# Selling out the dream



## rday (Mar 10, 2003)

Well, the dream of the nano-reef tank is over... after careful consideration and estimation of costs, I have determined that this is not a reasonable venture right now. Luckily I made this decision before sinking any money into it, making this the first time I have resisted the impulse buy!

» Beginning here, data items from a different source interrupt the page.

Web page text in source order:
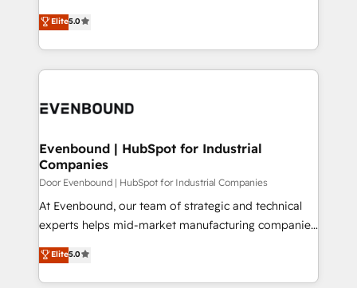
The synergies generated by these integrations,
together with the combination of talents, skills,
to accompany companies on their digital
helps mid-market revenue teams transform how
they sell, market, and serve. We don't just build your
HubSpot—we teach your team to own it, then stay
to help you keep winning. What We Do ⚙️ CRM
Data & Content 📈 Sales & Marketing Alignment +
Agent Creation 🔄 Custom Integrations & Data
Migration Why 1406 We become part of your team.
Your team learns while we build. We fix what others
broke. Built for mid-market reality—practical
solutions that work with your actual headcount and
HubSpot partners 🔄 Top 5% globally in client
retention 📅 8+ years of consistent results since 2017
Elite5.0
Evenbound | HubSpot for Industrial
Companies
Door Evenbound | HubSpot for Industrial Companies
At Evenbound, our team of strategic and technical
experts helps mid-market manufacturing companies
achieve real growth. We specialize in delivering
tailored solutions that drive results by leveraging
HubSpot’s platform and data to fuel success.
Elite5.0

I have, however, been bit by the salt bug, so I am going to get a frogfish whenever my firemouths grow up and move out of the 10 gallon tank. if anyone is interested, i can still write a tutorial on the set up and everything, even though i didn't do it, i learned a lot about it and can provide info on the set up, equipment and expenses...


----------



## o snap its eric (Feb 19, 2003)

You can do a nice 12g setup for 100 bucks. Dosnt sound too bad. I might do that.


----------



## rday (Mar 10, 2003)

$100!? you're crazy! you need to spend that much on lights alone


----------



## Show_Me_The_Teeth (Dec 4, 2002)

Via-Aqua has power compacts with round corner glass for 160 for a 11G.


----------



## acestro (Jul 7, 2003)

> $100!? you're crazy! you need to spend that much on lights alone


True. And cutting corners will end up biting you in the


----------



## Innes (Jan 13, 2003)

well with a snakehead like yours - who needs a reef tank?


----------